На историю жанра — долгую традицию того, как женщина выступает экраном, на который мужчина проецирует свои желания, — отведен короткий экскурс в революционный слэпстик 1930‑х, где мужчина наоборот пытался угнаться за женщиной, кратким анализом прорывной экранной персоны Мэрилин Монро и ромкомов на основе английской классики — Шекспира и Джейн Остин. Видеоэссе Сэнки не учитывает ни того, какую огромную роль так называемые комедии о возобновлении брака3 играли в регулировании сексуальных отношений в 1930‑е — 1940‑е годы, ни того, что многие ромкомы середины и второй половины прошлого столетия были сняты женщинами — например, блистательный, но обрезанный продюсерами «Новый лист» Илэйн Мэй. Толком не разобравшись с ромкомом, Сэнки в какой-то момент заходит на территорию бадди-муви4 и мелодрамы, чтобы проанализировать трансплантацию ромкомных тропов на фильмы других жанров: в качестве примеров она использует картины «Копы в юбках» (2013) и «Божья земля» (2017), никак не аргументируя этот выбор, хотя фильм «Свадьба Мюриэл» (1994), кадры из которого появляются в фильме без комментария, и «Роми и Мишель на встрече выпускников» (1997) сплавляли ромком с бадди-муви задолго до «Копов», не говоря уже о «Подружках» (1978) Клаудии Вайль, феминистской классике, в которой акцент смещен с любовных отношений на едва ли не более важные дружеские. Другими словами, видеоэссе Сэнки балансирует между осоловелой влюбленностью в жанр, прощающей ему все недостатки, и критическим шарлатанством, не учитывающим или игнорирующим многие знаковые образцы жанра.
* * *
Подводя итоги, можно сказать, что фильм Коберидзе остается смелым экспериментом с недостаточно отчетливым критическим контуром, а название фильма Сэнки — «Ромком» — совершенно не соответствует его содержанию («Мейнстримный белый гетеросексуальный ромком для среднего класса»). Сильнее всего действует «Наживка» — она не абстрагируется от своих героев (как это происходит у Коберидзе) и не влюбляется в них (как Сэнки), а перерабатывают их отношения в качестве сырого материала для критики классовой и территориальной дискриминации.
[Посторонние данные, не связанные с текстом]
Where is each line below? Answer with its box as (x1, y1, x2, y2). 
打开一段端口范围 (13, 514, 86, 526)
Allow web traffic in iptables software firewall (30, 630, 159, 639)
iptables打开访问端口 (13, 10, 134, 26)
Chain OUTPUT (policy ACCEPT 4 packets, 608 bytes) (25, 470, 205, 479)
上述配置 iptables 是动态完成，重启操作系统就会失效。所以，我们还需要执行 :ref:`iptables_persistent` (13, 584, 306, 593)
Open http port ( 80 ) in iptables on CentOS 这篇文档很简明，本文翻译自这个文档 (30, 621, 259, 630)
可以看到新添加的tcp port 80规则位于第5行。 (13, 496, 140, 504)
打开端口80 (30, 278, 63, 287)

В отличие от двух дебютов, в которых режиссеры лишь осваиваются в медиуме, фильм Дженкина на полную громкость, несмотря на интонационную приглушенность, возвещает о прибытии нового оригинального голоса в богатой традиции британского независимого кино, бегущего прочь от больших городов и исследующего жизни непримечательных пролетариев5.
Автора: Михаил Захаров
Редактура: Иван Стрельцов
Подписывайтесь на наш телеграм канал: https://t.me/spectate_ru
- имеется в виду вооруженный конфликт в Южной Осетии 2008 года. — Прим. ред.
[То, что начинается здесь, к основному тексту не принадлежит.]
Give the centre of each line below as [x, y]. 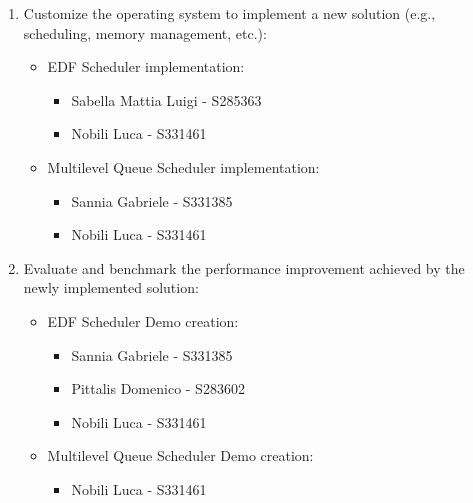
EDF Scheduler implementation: [146, 66]
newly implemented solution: [111, 287]
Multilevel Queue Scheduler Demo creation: [180, 455]
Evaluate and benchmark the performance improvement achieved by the [244, 267]
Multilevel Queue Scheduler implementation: [183, 166]
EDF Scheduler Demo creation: [143, 320]
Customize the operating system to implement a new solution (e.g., [229, 13]
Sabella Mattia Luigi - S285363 [166, 99]
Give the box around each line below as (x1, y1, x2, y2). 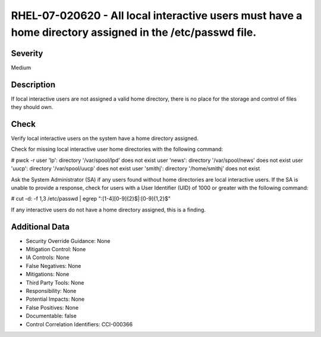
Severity (11, 48, 43, 58)
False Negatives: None (26, 262, 81, 269)
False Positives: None (26, 304, 79, 311)
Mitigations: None (26, 271, 70, 278)
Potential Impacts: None (26, 295, 85, 303)
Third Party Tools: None (26, 279, 84, 286)
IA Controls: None (26, 254, 70, 261)
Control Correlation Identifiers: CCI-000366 (26, 320, 133, 327)

- что неудивительно, учитывая, что режиссер проходил обучение в Немецкой академии кино и телевидения DFFB. — Прим. авт. Берлинская школа — художественное направление в немецком кинематографе, сформировавшееся в конце 90‑х годов 20 века, идейными выразителями которой стали Ангела Шанелек, Кристиан Петцольд и Томас Арслан. — Прим. ред.
- термин философа Стэнли Кэвелла. — Прим. авт.
- поджанр художественного фильма, в котором действуют двое главных героев, связанных дружбой. — Прим. ред.
- Андреа Арнольд, Линн Рэмси, Бен Уитли, Бен Риверс — список можно продолжить фильмами из недавнего топа-100 неочевидных британских фильмов, подготовленного журналом Little White Lies. — Прим. ред.